= The Group (literature) =

London poets' informal group

The Group was an informal group of poets who met in London from the mid-1950s to the mid-1960s. As a poetic movement in Great Britain it is often seen as being the successor to The Movement.

==Cambridge==
In November 1952 while at Downing College, Cambridge University, Philip Hobsbaum along with two friends—Tony Davis and Neil Morris—dissatisfied with the way poetry was read aloud in the university, decided to place a notice in the undergraduate newspaper Varsity for people interested in forming a poetry discussion group. Five others, including Peter Redgrove, came along to the first meeting. This poetry discussion group met once a week during term.

==London==
When Hobsbaum moved to London, the discussion group reconstituted itself there. It is this London group that is now referred to as The Group.

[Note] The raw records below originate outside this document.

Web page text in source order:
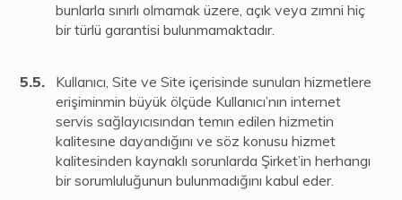
bunlarla sınırlı olmamak üzere, açık veya zımni hiç
bir türlü garantisi bulunmamaktadır.
Kullanıcı, Site ve Site içerisinde sunulan hizmetlere
erişiminmin büyük ölçüde Kullanıcı’nın internet
servis sağlayıcısından temın edilen hizmetin
kalitesıne dayandığını ve söz konusu hizmet
kalitesinden kaynaklı sorunlarda Şirket’in herhangı
bir sorumluluğunun bulunmadığını kabul eder.
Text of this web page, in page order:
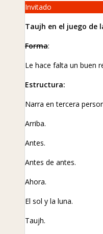
Invitado
Taujh en el juego de
Forma:
Le hace falta un buen
Estructura:
Narra en tercera
Arriba.
Antes.
Antes de antes.
Ahora.
El sol y la luna.
Taujh.
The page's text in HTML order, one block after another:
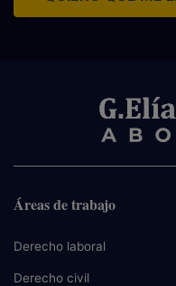
Áreas de trabajo
Derecho laboral
Derecho civil
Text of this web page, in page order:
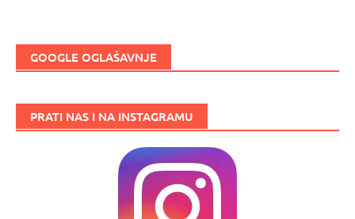
GOOGLE OGLAŠAVNJE
PRATI NAS I NA INSTAGRAMU
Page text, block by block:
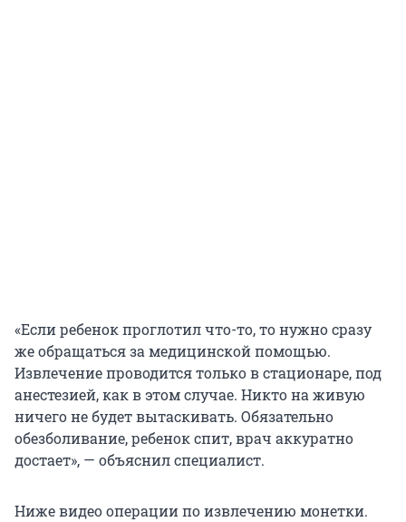
«Если ребенок проглотил что-то, то нужно сразу
же обращаться за медицинской помощью.
Извлечение проводится только в стационаре, под
анестезией, как в этом случае. Никто на живую
ничего не будет вытаскивать. Обязательно
обезболивание, ребенок спит, врач аккуратно
достает», — объяснил специалист.
Ниже видео операции по извлечению монетки.
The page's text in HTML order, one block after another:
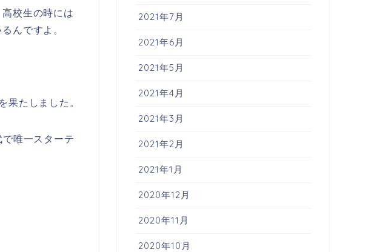
校生の時には
んですよ。
たしました。
唯一スターテ
2021年7月
2021年6月
2021年5月
2021年4月
2021年3月
2021年2月
2021年1月
2020年12月
2020年11月
2020年10月
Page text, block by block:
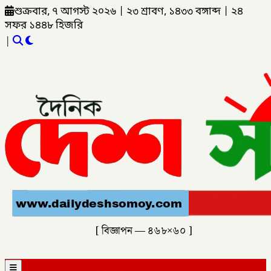
শুক্রবার, ৭ আগস্ট ২০২৬ ২৩ শ্রাবণ, ১৪৩৩ বঙ্গাব্দ
২৪
সফর ১৪৪৮ হিজরি
|
[ বিজ্ঞাপন — ৪৬৮×৬০ ]
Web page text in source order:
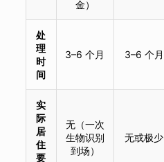
金）
处
理
时
间
3–6 个月 3–6 个月
实
际
居
住
要
无（一次
生物识别
到场）
无或极少
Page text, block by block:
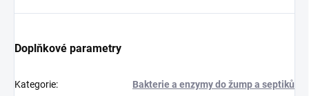
Doplňkové parametry
Kategorie: Bakterie a enzymy do žump a septiků
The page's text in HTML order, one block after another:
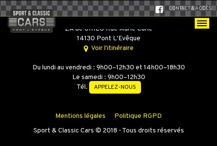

The London meetings started in 1955 once a week, on Friday evenings, at first at Hobsbaum's flat and later at the house of Edward Lucie-Smith. The poets gathered to discuss each other's work, putting into practice the sort of analysis and objective comment in keeping with the principles of Hobsbaum's Cambridge tutor F. R. Leavis and of the New Criticism in general. Before each meeting about six or seven poems by one poet would be typed, duplicated and distributed to the dozen or so participants.

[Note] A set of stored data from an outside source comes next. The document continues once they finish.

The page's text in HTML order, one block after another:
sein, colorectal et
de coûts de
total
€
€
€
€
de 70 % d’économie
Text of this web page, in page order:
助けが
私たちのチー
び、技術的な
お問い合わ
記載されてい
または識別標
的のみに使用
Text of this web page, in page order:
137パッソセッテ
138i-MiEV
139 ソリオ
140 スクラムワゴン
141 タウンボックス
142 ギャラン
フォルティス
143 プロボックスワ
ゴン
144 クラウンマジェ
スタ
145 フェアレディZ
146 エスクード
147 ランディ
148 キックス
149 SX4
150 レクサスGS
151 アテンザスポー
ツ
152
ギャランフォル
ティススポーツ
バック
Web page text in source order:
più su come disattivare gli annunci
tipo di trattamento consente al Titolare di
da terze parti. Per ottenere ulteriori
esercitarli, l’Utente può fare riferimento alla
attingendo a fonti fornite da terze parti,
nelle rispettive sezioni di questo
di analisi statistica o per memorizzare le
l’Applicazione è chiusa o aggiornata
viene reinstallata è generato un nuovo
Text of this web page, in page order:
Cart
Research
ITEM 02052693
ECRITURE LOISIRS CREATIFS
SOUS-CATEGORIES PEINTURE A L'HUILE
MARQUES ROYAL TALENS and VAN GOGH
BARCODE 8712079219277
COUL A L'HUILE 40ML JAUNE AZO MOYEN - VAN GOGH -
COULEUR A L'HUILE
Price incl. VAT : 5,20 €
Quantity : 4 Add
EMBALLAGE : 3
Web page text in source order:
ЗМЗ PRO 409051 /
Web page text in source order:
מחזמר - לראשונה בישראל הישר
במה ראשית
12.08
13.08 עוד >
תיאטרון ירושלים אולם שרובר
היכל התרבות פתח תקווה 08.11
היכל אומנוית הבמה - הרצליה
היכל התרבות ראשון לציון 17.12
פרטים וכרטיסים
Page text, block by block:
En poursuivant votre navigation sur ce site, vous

There was no manifesto as such. Lucie-Smith wrote, in a letter to Hobsbaum dated November 1961: 'This is a group of poets who find it possible to meet and discuss each other's work helpfully and without backbiting or backscratching…we have no axe to grind — this isn't a gang and there's no monolithic body of doctrine to which everyone must subscribe'.

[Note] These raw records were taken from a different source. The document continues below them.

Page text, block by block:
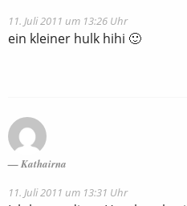
11. Juli 2011 um 13:26 Uhr
ein kleiner hulk hihi 🙂
Kathairna
11. Juli 2011 um 13:31 Uhr
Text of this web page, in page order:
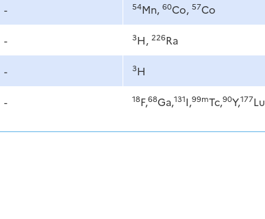
- 54Mn, 60Co, 57Co
- 3H, 226Ra
- 3H
- 18F,68Ga,131I,99mTc,90Y,177Lu
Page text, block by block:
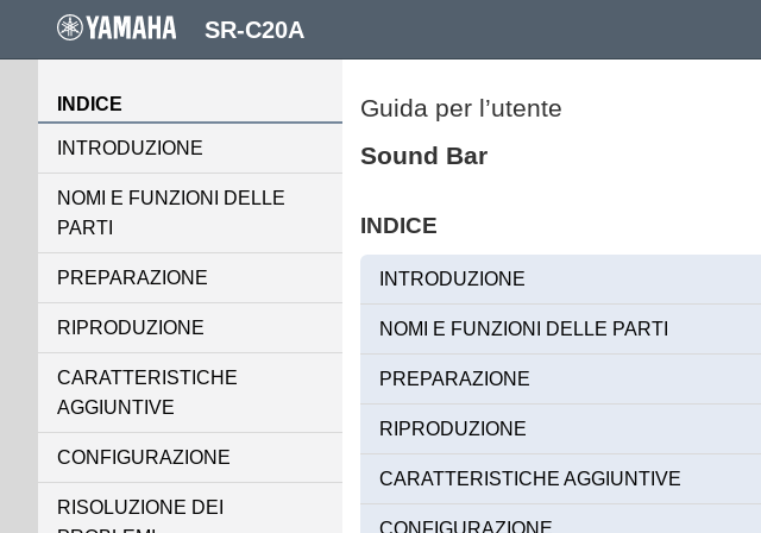
INDICE
INTRODUZIONE
NOMI E FUNZIONI DELLE
PARTI
PREPARAZIONE
RIPRODUZIONE
CARATTERISTICHE
AGGIUNTIVE
CONFIGURAZIONE
RISOLUZIONE DEI
Guida per l’utente
Sound Bar
INDICE
INTRODUZIONE
NOMI E FUNZIONI DELLE PARTI
PREPARAZIONE
RIPRODUZIONE
CARATTERISTICHE AGGIUNTIVE
CONFIGURAZIONE
SR-C20A

The poets who met included George MacBeth, Edward Lucie-Smith, Philip Hobsbaum, Peter Redgrove, Alan Brownjohn, Peter Porter and Martin Bell. Ted Hughes occasionally attended.

==Lucie-Smith==
The chairmanship of the group passed to Edward Lucie-Smith in 1959 when Hobsbaum left London to study in Sheffield. The meetings continued at his house in Chelsea, and the circle of poets expanded to include Fleur Adcock, Taner Baybars, Edwin Brock, and Zulfikar Ghose; others including Nathaniel Tarn circulated poems for comment.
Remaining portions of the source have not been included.